陆闲疑惑:“署名就够了?”
“对!”
裴谙掷地有声地讲完这一个字,又微皱着眉头,压低了语调,手掌轻拍桌面,模仿着领导发怒:“和华尤天树有业务往来的工作室居然是挂空档的,院里都是怎么干活的?还敢资金挪用!简直无法无天!”
陆闲瞥了一眼电脑,手肘撑着桌面,微向她倾身,又摆出那副讨价还价的姿态:“你得知道,没这花里胡哨的玩意儿,我照样能拿下竞标。”
裴谙的心脏一紧。
果然,下一秒,他笑着问:“我有什么好处?”
那语调是一贯的轻浮。
两人盘腿坐在榻榻米上,各坐方桌一边。桌上摆满色调清雅的小瓷盘,中间一只褐色花瓶中立着几支荷花,粉白花瓣羞怯地依偎在一起。
裴谙清清嗓子,客气道:“陆总修桥铺路积大德,就当顺手再帮我个小忙。”
陆闲眉梢微挑:“我明确告诉过你,我是个坏人。”
“坏人也会做点好事的。”
“是吗?我怎么不知道?”
“比如,明明能捡尸,你却选择了赶尸。”
陆闲低声笑了几声:“不赶不行啊,毕竟尸都要奸我了。”
“……”
某些不清晰的碎片霎时闪过眼前:降下挡板的宾利车后座昏暗摇晃,她好不容易勾着他的脖子,让他压下来,又嫌他的身体太沉,非要翻身压到他身上去……
不知是被记忆唤醒的,还是被他的话语撩拨的,裴谙只觉神经末梢蹿起一股过电般的躁动,唇舌无比干渴,本能去抓茶杯,又意识到喝水的动作掩饰意味过强,只好僵坐不动,唯有细白的手指微微一颤。
从庭院中传来的虫鸣声长长短短,衬得四周宁静无比,偶有人从包厢外的走廊上经过,木屐踩过地板的踏踏声近而又远。
陆闲略微靠近一些,嗓音沉哑:“喝断片了,什么都不记得了?”
裴谙果断摇头:“不记得了。
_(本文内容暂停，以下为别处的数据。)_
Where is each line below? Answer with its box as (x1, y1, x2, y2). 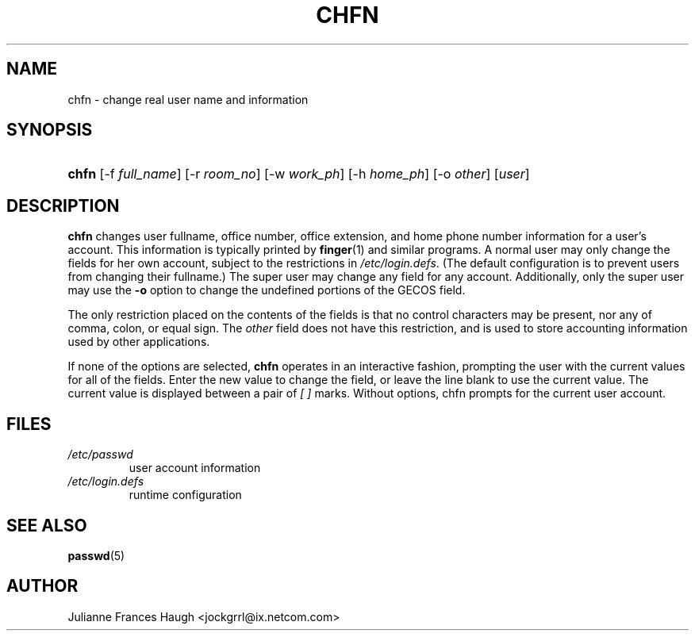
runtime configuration (129, 488, 242, 502)
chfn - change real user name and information (67, 92, 309, 106)
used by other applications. (67, 335, 210, 349)
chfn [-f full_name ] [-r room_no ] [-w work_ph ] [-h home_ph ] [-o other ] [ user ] (67, 166, 530, 182)
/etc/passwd (67, 447, 133, 462)
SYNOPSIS (6, 120, 93, 140)
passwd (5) (67, 548, 125, 562)
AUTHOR (6, 576, 79, 597)
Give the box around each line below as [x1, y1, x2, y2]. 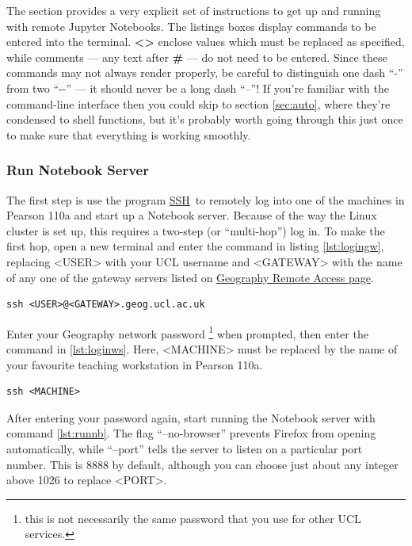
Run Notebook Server [6, 160, 149, 180]
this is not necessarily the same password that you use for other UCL [25, 510, 361, 526]
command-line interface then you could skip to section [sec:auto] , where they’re [6, 95, 391, 112]
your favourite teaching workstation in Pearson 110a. [6, 356, 263, 372]
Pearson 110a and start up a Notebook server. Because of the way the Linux [6, 207, 377, 223]
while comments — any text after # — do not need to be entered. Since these [6, 48, 387, 65]
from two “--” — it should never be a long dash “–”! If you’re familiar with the [6, 79, 389, 96]
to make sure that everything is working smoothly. [6, 126, 251, 143]
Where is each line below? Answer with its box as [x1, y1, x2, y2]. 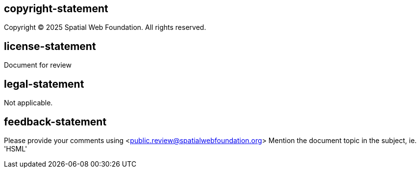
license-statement [4, 40, 96, 52]
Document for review [4, 61, 72, 70]
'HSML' [4, 144, 27, 153]
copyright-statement [4, 2, 108, 15]
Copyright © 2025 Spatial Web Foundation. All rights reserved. [4, 23, 206, 32]
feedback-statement [4, 115, 107, 128]
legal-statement [4, 77, 84, 90]
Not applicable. [4, 98, 53, 107]
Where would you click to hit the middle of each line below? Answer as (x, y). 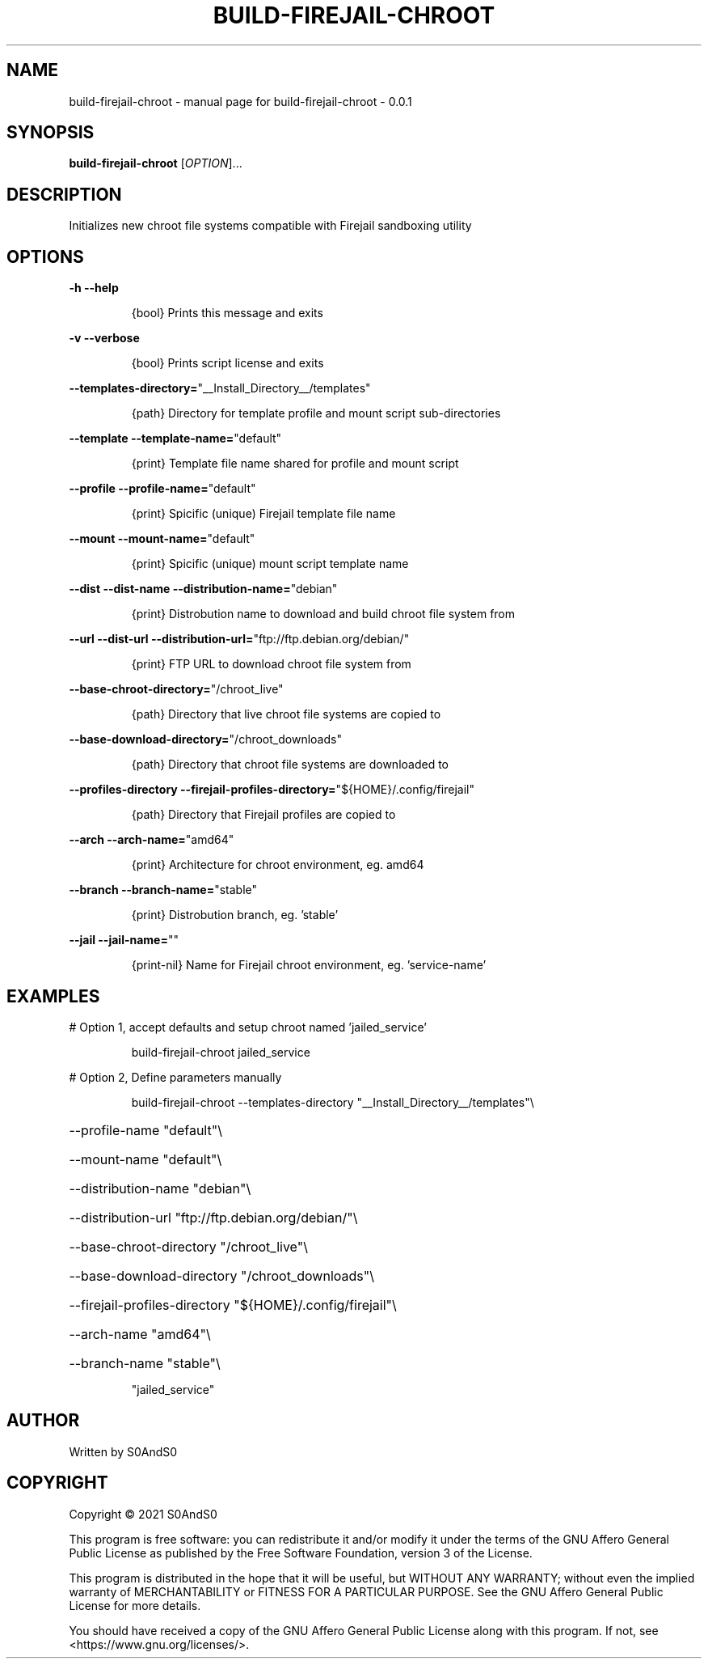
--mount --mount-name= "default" (162, 539)
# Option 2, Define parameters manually (175, 1077)
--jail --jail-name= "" (124, 940)
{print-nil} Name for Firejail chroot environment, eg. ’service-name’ (309, 965)
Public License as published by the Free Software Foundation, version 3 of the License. (301, 1553)
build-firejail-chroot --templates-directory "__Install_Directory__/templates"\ (333, 1102)
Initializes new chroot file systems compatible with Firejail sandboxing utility (270, 226)
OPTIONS (45, 256)
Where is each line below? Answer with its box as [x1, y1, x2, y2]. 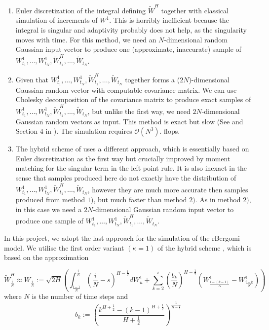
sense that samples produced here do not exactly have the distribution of [15, 172, 236, 183]
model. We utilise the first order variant [4, 242, 124, 253]
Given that [15, 74, 49, 84]
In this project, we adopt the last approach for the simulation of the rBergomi [4, 232, 240, 243]
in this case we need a [15, 204, 82, 214]
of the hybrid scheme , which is [157, 242, 252, 253]
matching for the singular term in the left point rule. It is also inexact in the [15, 163, 247, 173]
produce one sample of [15, 216, 83, 226]
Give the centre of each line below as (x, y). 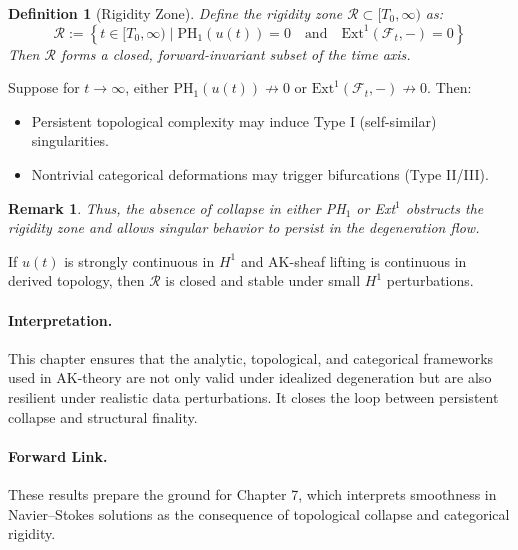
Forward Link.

”
陆闲惊奇:“不记得了?那不应该指责我撒谎,信誓旦旦地保证你绝不可能奸|我吗?”
裴谙:“………………”
坑已经掉里了,再怎么解释,都不如直接结束话题。
她给陆闲斟了杯茶,脊背挺得笔直,痛快地说:“一顿饭就请陆总帮忙,的确太没诚意了,十顿怎么样?”
“十顿……?”
陆闲似乎认为这个提议很有意思。
他的桃花眼细长上翘,看人的目光总是含情脉脉的,或许是昏暗的光线问题,又可能是角度有异,此刻神情不止于轻浮,更是赤裸裸的坏。
他问:“‘撩你’是怎么定义来着?”
“什么撩……”
裴谙想起来了。
他陪她打车那天,她问他是不是在撩她,进一步定义为想和她聊天,散步,吃饭,牵手,拥抱,接吻……和睡觉。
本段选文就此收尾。